Word for word, repeat the data that follows. Do not include the pictures.

(Recorded data)
******************************

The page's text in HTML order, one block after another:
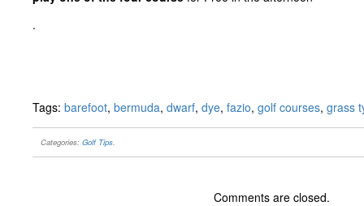
.
Tags: barefoot, bermuda, dwarf, dye, fazio, golf courses, grass
Categories: Golf Tips.
Comments are closed.
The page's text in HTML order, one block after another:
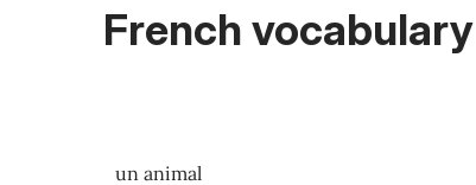
French vocabulary
un animal

******************************

## FINAL ANSWER
The page's text in HTML order, one block after another:
.
Tags: barefoot, bermuda, dwarf, dye, fazio, golf courses, grass
Categories: Golf Tips.
Comments are closed.
The page's text in HTML order, one block after another:
French vocabulary
un animal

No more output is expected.